Snorkel MeTaL: A framework for training models with multi-task weak supervision
Apache License 2.0
423 stars 79 forks source link

MMTL training accuracies swinging between two datasets #191

Closed Peter-Devine closed 5 years ago

Peter-Devine commented 5 years ago

I am currently using Snorkel MeTaL on two similar datasets with a shared BERT input layer and different linear heads. These two tasks are classification tasks that converge quickly using vanilla BERT by themselves. Upon examining accuracy across epochs, I can see that training and dev accuracy violently swings between being very good for dataset 1 and bad for dataset 2 to the opposite. It does not seem to be converging to some "happy medium" at present.

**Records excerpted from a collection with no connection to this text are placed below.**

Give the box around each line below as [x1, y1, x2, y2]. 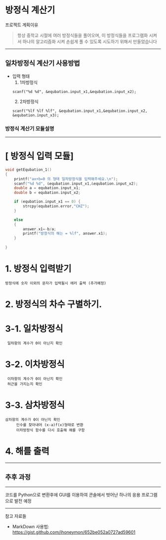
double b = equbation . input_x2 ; [14, 190, 81, 196]
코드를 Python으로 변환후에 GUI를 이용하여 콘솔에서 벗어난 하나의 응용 [5, 491, 141, 497]
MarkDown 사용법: [12, 523, 49, 530]
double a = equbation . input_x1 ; [14, 186, 81, 191]
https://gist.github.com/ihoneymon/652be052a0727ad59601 [12, 529, 136, 535]
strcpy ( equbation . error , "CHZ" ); [23, 204, 90, 209]
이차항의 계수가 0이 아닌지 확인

Any ideas/advice on how you overcame this in your RTE tests?

Thanks

bhancock8 commented 5 years ago

Hmm, hard to say without more information. It's possible that your batches are not randomly shuffled somehow (by default they should be). But if your model was seeing all batches of one task followed by all of the other, that could explain the oscillating effect you described. Have you also tried lowering the learning rate to see if that calms things down?

Peter-Devine commented 5 years ago

So I managed to fix this problem by changing the optimiser config to this:

optimizer_config = {
        "optimizer": "sgd",
        "optimizer_common": {"lr": 0.005},
        "sgd_config": {"momentum": 0.01},
    }

Which has meant that my datasets' dev accuracies both peak within a few epochs at a level that I would expect. I am currently under the assumption that this was a problem with my datasets, instead of with the implementation of the default Adam optimiser. I would recommend this fix to anyone else with this problem working on obscure datasets as it has worked well for me in this case.

bhancock8 commented 5 years ago

Thanks for sharing! Glad you got it working for your problem.